4. A "What's Included" Section That Eliminates Friction
The listing closes with a clear kit contents summary: AC adapter, USB-C cable, length-setting comb attachment, and hard-shell travel case. For agentic commerce, this matters. COSMO needs to understand what a product delivers in full to avoid post-purchase disappointment signals, and Alexa for Shopping needs to confidently answer "does it come with a case?" without hedging.
MANSCAPED answers it in the listing, before the question is even asked.
What Ties These Brands Together
Jackery and Manscaped operate in completely different categories, but looking at their listings, the same pattern emerges across all three: they write for the machine as much as for the human reader.
But they also go the extra mile, and it shows across the entire PDP:
- Images are optimized, with on-image text that highlights benefits and directly addresses customer needs
- Alt text is not missing
- Premium A+ content is rich and built to answer a wide range of customer questions
- Ratings and reviews consistently sit above 4.5 stars
- Copy is fully optimized with high-volume keywords, while still aligning with how COSMO interprets meaning
- Features and specifications are thoroughly populated, and nothing important is left out
- Brand Story content is polished and speaks directly to the customer
- Listings include a strong mix of product and influencer videos
They also reinforce trust through clear brand-level signals:
- ~4.7-star average rating across tens of thousands of reviews
- 100K+ orders in the past 3 months
- High “customers usually keep this item” indicators
All of this works together. Not as isolated optimizations, but as a consistent signal that the product is clear, complete, and reliable.
There’s more beneath the surface, and I haven’t covered every optimization lever in this article.

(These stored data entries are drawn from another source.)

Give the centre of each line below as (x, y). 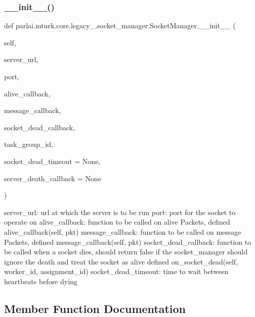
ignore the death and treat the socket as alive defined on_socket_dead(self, (121, 261)
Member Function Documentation (95, 308)
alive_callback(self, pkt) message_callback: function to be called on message (123, 231)
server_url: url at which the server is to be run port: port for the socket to (120, 212)
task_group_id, (29, 144)
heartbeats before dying (41, 281)
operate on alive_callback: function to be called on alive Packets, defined (117, 222)
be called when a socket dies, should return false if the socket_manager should (126, 252)
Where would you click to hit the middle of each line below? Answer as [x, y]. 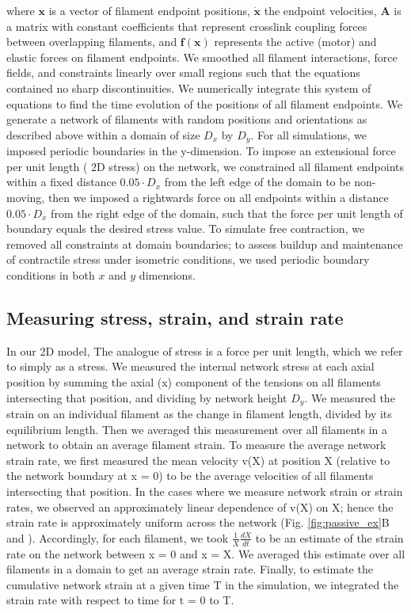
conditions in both [51, 274]
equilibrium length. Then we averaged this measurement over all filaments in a [197, 429]
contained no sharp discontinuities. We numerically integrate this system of [189, 88]
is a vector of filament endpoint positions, [149, 10]
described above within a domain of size [103, 134]
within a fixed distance [61, 182]
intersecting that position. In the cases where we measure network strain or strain [205, 491]
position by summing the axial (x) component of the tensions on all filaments [194, 381]
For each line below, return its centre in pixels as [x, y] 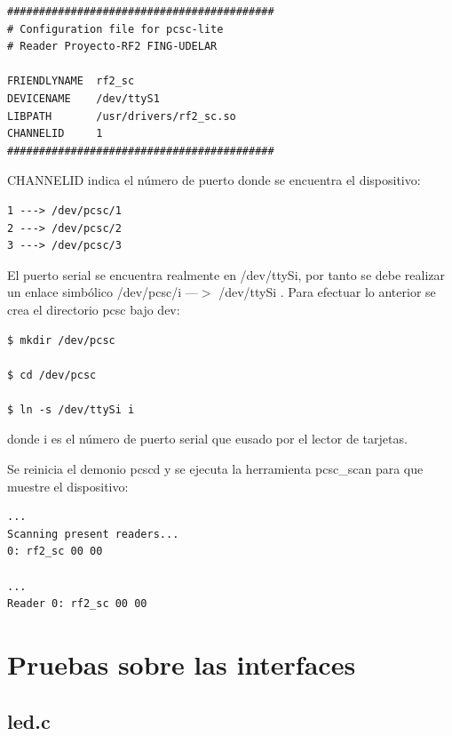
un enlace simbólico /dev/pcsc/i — [103, 292]
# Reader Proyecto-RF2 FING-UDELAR [112, 47]
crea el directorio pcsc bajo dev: [94, 309]
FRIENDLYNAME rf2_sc [71, 81]
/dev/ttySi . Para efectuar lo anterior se [327, 292]
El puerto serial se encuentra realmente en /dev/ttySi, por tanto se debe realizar [226, 274]
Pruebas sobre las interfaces [182, 664]
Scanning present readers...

I’d strongly recommend diving into Lauren’s report, listening to the full podcast discussion, and revisiting these examples with fresh eyes.

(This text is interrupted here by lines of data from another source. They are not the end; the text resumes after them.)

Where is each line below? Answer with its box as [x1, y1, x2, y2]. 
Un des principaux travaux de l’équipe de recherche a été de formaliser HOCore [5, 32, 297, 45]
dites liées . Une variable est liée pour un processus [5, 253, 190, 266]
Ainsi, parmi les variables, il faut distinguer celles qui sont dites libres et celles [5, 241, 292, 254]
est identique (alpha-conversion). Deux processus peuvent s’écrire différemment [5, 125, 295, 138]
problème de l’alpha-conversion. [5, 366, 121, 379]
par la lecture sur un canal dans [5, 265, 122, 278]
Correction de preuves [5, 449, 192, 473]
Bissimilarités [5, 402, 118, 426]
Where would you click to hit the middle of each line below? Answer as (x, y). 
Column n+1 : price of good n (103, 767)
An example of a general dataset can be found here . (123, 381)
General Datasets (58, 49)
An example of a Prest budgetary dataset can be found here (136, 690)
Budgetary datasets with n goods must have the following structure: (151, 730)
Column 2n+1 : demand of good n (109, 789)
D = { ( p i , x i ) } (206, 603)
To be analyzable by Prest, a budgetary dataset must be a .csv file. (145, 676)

You’ll likely spot even more patterns you can apply to your own PDPs.
We have a team dedicated to one thing: helping brands win in this new layer of Amazon, where PDPs need to be understood, trusted, and recommended by AI systems.
We’ve built a framework around it, and we’re successfully applying it.
If you want to see what that looks like for your brand:
Related Content:
- How to Prepare Your PDP for the Agentic Commerce Era with Lauren Livak Gilbert
- Taming the Organic Wild: Rewriting Organic Strategy in the AI Era (Part 1)
- Taming the Organic Wild: Rewriting Organic Strategy in the AI Era (Part 2)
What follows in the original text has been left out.